Étude des catastrophes : un domaine en plein essor

Les catastrophes sont de plus en plus fréquentes – et ces programmes visent à expliquer pourquoi. 

05 février 2025
Photo de : LA PRESSE CANADIENNE/Sean Kilpatrick

La prévention, la gestion, l’atténuation et la compréhension des catastrophes et des situations d’urgence requièrent une expertise s’appuyant sur des données probantes. De tels événements peuvent survenir à l’échelle locale, nationale ou internationale, ou toucher un seul organisme. Il peut s’agir d’une inondation, d’un incendie, d’un écrasement, de la défaillance d’un produit, d’une épidémie ou d’une tuerie. 

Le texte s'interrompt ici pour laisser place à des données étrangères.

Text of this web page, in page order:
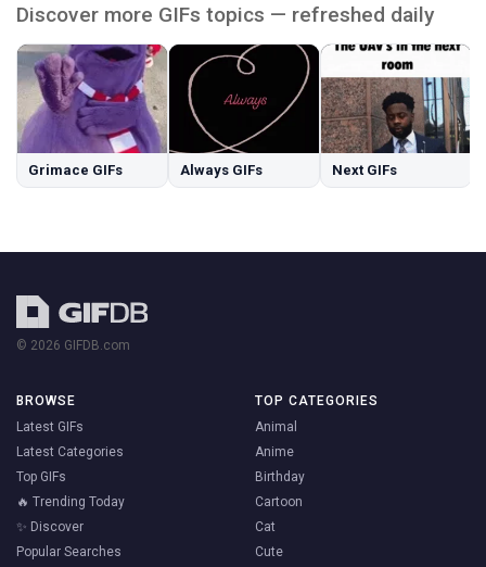
Discover more GIFs topics — refreshed daily
Grimace GIFs Always GIFs Next GIFs
© 2026 GIFDB.com
BROWSE
Latest GIFs
Latest Categories
Top GIFs
🔥 Trending Today
✨ Discover
Popular Searches
TOP CATEGORIES
Animal
Anime
Birthday
Cartoon
Cat
Cute
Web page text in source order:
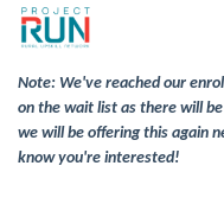
F
u
l
Note: We've reached our
on the wait list as there will
we will be offering this again
know you're interested!
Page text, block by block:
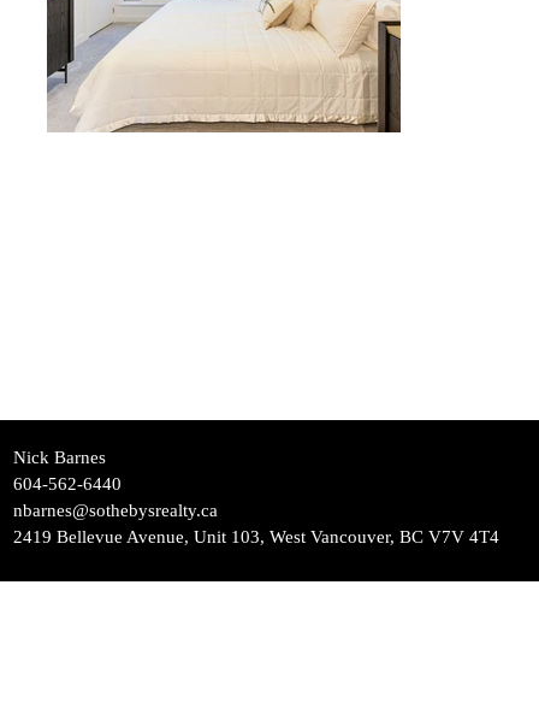
Nick Barnes
604-562-6440
nbarnes@sothebysrealty.ca
2419 Bellevue Avenue, Unit 103, West Vancouver, BC V7V 4T4
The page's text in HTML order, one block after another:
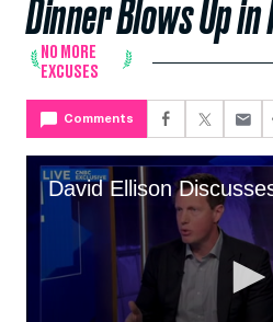
Dinner Blows Up in
NO MORE
EXCUSES
Comments
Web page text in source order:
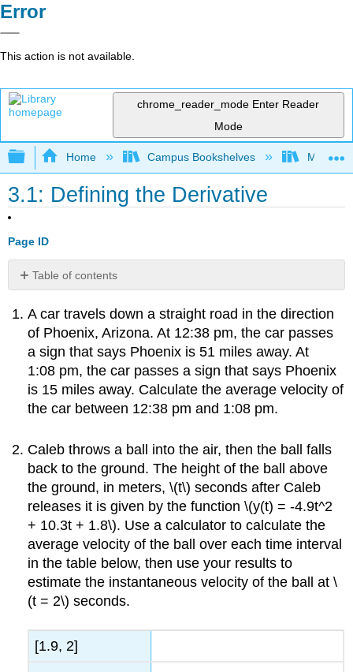
Error
This action is not available.
chrome_reader_mode Enter Reader
Mode
Expand/collapse global hierarchy
Home Campus Bookshelves Mt. San
3.1: Defining the Derivative
Page ID
Table of contents
No
A car travels down a straight road in the direction
of Phoenix, Arizona. At 12:38 pm, the car passes
a sign that says Phoenix is 51 miles away. At
1:08 pm, the car passes a sign that says Phoenix
is 15 miles away. Calculate the average velocity of
the car between 12:38 pm and 1:08 pm.
Caleb throws a ball into the air, then the ball falls
back to the ground. The height of the ball above
the ground, in meters, \(t\) seconds after Caleb
releases it is given by the function \(y(t) = -4.9t^2
+ 10.3t + 1.8\). Use a calculator to calculate the
average velocity of the ball over each time interval
in the table below, then use your results to
estimate the instantaneous velocity of the ball at \
(t = 2\) seconds.
[1.9, 2]
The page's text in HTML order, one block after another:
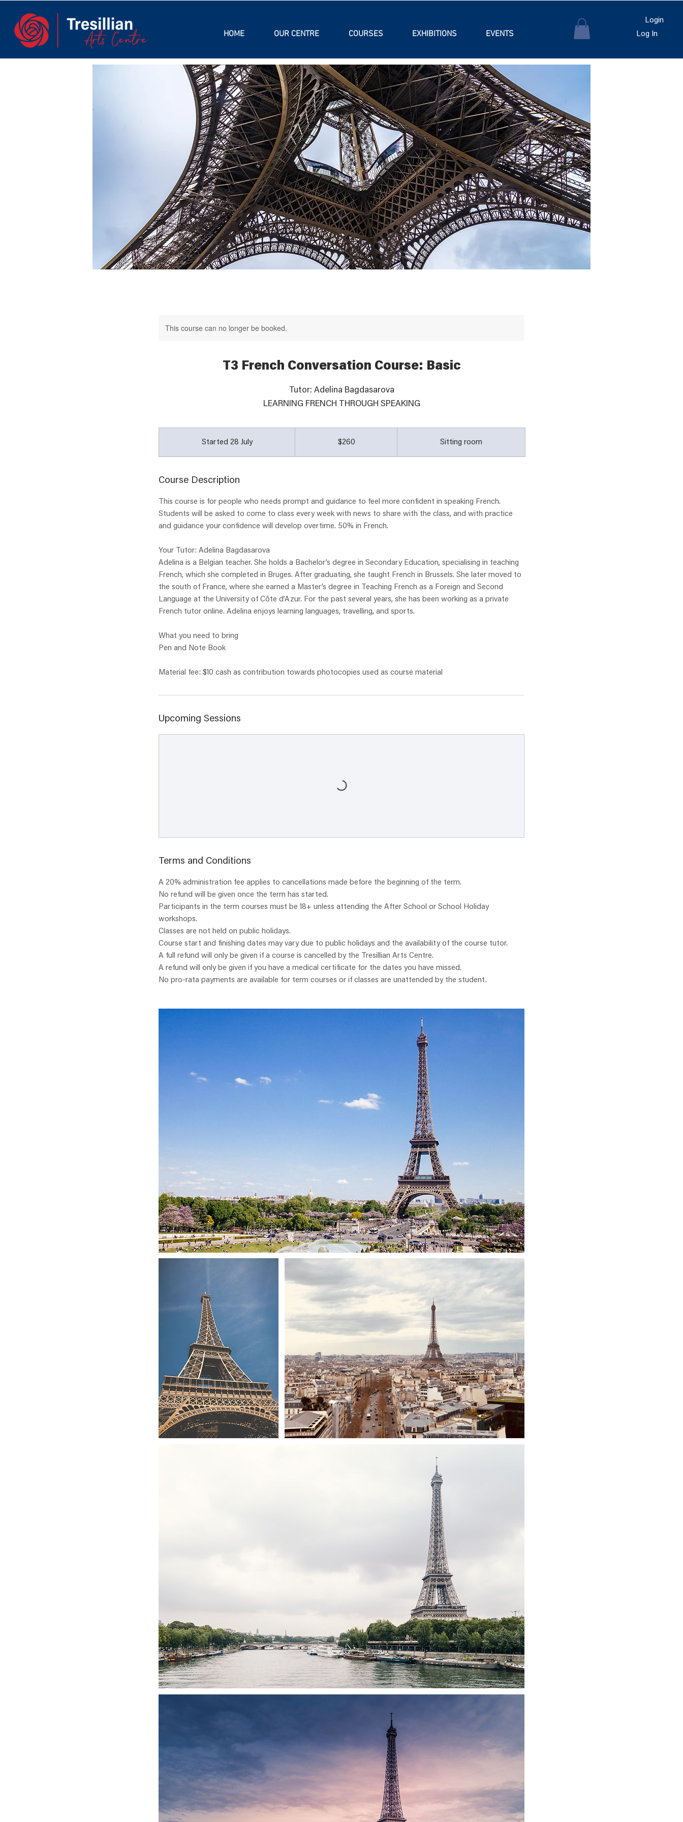
HOME OUR CENTRE COURSES EXHIBITIONS EVENTS
Login
Log In
This course can no longer be booked.
T3 French Conversation Course: Basic
Tutor: Adelina Bagdasarova
LEARNING FRENCH THROUGH SPEAKING
Started 28 JulyS
e
d
2
J
u
l
y
$260 Sitting room
Course Description
This course is for people who needs prompt and guidance to feel more confident in speaking French.
Students will be asked to come to class every week with news to share with the class, and with practice
and guidance your confidence will develop overtime. 50% in French.
Your Tutor: Adelina Bagdasarova
Adelina is a Belgian teacher. She holds a Bachelor’s degree in Secondary Education, specialising in teaching
French, which she completed in Bruges. After graduating, she taught French in Brussels. She later moved to
the south of France, where she earned a Master’s degree in Teaching French as a Foreign and Second
Language at the University of Côte d’Azur. For the past several years, she has been working as a private
French tutor online. Adelina enjoys learning languages, travelling, and sports.
What you need to bring
Pen and Note Book
Upcoming Sessions
Terms and Conditions
A 20% administration fee applies to cancellations made before the beginning of the term.
No refund will be given once the term has started.
Participants in the term courses must be 18+ unless attending the After School or School Holiday
workshops.
Classes are not held on public holidays.
Course start and finishing dates may vary due to public holidays and the availability of the course tutor.
A full refund will only be given if a course is cancelled by the Tresillian Arts Centre.
A refund will only be given if you have a medical certificate for the dates you have missed.

Les catastrophes naturelles sont de plus en plus fréquentes; Statistique Canada signalait en octobre que 2024 était déjà l’année la plus coûteuse en ce qui concerne les paiements d’assurance liés à des événements météorologiques. Par conséquent, les universités du Canada sont plus nombreuses à offrir des programmes d’étude des catastrophes et de gestion des situations d’urgence. Les personnes qui y sont inscrites peuvent devenir gestionnaires de situations d’urgence, responsables de l’élaboration de politiques ou spécialistes de la continuité des activités, et contribuer à la recherche dans un champ interdisciplinaire et appliqué auquel on s’intéresse de plus en plus.  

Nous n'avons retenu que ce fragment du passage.